EXERCISE PROMPT:
Starting with the line that contains "Verify penalty" and stopping after the line that contains "The small-cap market demands a more nuanced", copy the entries below exactly. Include nothing else.

(Excerpts from a dataset)
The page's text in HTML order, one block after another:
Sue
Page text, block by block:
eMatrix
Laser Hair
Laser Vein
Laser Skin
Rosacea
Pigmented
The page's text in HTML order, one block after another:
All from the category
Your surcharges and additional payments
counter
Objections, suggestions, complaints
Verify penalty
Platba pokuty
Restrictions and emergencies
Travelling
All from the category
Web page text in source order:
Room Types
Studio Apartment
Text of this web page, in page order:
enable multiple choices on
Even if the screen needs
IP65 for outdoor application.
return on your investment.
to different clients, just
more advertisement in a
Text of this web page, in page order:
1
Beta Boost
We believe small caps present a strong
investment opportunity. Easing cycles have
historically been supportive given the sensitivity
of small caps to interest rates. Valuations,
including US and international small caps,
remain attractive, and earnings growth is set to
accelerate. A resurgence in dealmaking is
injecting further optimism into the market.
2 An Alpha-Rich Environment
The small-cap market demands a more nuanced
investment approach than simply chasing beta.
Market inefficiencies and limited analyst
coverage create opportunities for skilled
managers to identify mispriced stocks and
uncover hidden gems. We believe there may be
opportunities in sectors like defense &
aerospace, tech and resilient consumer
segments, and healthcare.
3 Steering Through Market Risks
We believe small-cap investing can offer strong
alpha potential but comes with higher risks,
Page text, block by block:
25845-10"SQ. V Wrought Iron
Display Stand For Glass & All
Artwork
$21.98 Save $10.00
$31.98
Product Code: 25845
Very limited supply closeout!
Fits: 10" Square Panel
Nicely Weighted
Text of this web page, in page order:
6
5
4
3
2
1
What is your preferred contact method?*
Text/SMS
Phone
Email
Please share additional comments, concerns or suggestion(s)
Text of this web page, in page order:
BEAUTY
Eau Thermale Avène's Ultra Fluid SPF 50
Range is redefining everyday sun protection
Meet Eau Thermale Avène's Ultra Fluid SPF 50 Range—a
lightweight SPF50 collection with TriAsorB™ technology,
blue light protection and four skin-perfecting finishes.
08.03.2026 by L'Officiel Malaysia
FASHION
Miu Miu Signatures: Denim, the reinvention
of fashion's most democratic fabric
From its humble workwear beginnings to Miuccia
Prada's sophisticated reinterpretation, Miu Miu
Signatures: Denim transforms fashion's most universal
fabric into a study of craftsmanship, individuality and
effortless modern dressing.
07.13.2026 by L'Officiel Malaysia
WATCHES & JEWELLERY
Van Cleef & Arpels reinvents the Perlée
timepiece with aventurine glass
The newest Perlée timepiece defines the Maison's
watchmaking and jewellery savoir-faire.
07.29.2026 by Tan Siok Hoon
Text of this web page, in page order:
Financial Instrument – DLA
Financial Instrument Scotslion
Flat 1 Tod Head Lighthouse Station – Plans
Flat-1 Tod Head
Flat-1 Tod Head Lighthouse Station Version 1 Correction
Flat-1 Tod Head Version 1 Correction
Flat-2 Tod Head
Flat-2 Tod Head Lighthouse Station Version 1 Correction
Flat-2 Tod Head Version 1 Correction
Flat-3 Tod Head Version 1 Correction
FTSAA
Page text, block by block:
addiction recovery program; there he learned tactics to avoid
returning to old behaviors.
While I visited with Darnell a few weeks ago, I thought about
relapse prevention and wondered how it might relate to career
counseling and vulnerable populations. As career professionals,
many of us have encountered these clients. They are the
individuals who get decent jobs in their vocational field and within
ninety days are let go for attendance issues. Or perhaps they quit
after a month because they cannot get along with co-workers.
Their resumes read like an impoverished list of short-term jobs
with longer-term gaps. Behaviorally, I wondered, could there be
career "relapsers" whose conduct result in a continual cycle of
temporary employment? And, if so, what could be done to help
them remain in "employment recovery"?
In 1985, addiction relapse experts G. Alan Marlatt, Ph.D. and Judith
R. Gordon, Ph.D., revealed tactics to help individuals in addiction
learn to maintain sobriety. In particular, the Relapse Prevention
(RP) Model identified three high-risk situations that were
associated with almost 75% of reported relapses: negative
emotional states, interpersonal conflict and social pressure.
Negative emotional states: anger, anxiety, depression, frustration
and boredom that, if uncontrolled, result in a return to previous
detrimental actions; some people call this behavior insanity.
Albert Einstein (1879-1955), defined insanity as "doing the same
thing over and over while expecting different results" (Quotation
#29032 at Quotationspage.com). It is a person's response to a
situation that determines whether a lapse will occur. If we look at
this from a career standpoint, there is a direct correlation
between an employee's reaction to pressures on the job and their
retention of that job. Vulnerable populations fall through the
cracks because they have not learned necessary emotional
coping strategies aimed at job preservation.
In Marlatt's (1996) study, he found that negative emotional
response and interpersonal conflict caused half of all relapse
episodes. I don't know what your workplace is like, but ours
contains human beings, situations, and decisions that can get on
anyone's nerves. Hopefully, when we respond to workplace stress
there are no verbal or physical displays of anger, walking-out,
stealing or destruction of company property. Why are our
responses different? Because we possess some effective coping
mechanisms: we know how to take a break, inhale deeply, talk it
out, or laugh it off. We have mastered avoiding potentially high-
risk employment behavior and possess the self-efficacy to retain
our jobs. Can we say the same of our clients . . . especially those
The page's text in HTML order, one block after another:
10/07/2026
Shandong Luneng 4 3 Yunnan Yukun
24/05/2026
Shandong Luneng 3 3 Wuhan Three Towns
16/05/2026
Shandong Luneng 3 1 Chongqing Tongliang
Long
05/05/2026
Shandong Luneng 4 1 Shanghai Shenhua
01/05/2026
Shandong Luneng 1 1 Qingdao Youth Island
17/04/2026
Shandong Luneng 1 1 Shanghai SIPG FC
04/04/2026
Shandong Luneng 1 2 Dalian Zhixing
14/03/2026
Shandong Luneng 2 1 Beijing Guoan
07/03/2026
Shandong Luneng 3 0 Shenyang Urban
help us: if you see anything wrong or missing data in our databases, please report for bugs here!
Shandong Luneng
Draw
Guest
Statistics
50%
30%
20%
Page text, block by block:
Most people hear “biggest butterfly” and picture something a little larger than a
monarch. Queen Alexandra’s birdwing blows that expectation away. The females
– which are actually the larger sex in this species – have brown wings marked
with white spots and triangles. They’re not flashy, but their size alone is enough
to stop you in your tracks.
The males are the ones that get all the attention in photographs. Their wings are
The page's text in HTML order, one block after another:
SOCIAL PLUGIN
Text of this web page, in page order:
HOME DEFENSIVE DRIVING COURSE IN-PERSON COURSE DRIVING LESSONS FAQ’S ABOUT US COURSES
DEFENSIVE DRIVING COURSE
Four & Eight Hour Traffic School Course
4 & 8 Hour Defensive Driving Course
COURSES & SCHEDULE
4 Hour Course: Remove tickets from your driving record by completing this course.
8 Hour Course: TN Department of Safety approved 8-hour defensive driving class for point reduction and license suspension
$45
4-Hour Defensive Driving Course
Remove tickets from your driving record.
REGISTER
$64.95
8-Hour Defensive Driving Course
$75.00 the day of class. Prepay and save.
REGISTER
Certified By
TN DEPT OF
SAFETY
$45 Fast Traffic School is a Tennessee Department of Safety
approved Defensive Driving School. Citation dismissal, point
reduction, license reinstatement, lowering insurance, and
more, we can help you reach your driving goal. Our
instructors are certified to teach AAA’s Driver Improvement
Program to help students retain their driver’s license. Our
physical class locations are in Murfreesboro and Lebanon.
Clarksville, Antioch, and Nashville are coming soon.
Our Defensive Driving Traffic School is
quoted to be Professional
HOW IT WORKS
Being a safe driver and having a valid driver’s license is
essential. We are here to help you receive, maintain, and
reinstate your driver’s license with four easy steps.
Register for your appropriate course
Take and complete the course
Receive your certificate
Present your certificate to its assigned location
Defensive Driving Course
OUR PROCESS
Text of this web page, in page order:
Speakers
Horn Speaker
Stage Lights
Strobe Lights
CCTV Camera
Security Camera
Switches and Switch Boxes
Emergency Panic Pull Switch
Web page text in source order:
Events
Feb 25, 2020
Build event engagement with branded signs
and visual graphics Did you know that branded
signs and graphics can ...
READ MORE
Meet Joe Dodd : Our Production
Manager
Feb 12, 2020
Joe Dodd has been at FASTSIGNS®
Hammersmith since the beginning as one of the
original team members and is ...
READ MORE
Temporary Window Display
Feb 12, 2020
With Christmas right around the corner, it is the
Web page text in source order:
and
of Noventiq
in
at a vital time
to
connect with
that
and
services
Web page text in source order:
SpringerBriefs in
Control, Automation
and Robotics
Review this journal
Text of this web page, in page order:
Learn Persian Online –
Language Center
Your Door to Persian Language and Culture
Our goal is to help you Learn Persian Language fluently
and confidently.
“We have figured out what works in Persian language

RESPONSE TO THE TASK:
Verify penalty
Platba pokuty
Restrictions and emergencies
Travelling
All from the category
Web page text in source order:
Room Types
Studio Apartment
Text of this web page, in page order:
enable multiple choices on
Even if the screen needs
IP65 for outdoor application.
return on your investment.
to different clients, just
more advertisement in a
Text of this web page, in page order:
1
Beta Boost
We believe small caps present a strong
investment opportunity. Easing cycles have
historically been supportive given the sensitivity
of small caps to interest rates. Valuations,
including US and international small caps,
remain attractive, and earnings growth is set to
accelerate. A resurgence in dealmaking is
injecting further optimism into the market.
2 An Alpha-Rich Environment
The small-cap market demands a more nuanced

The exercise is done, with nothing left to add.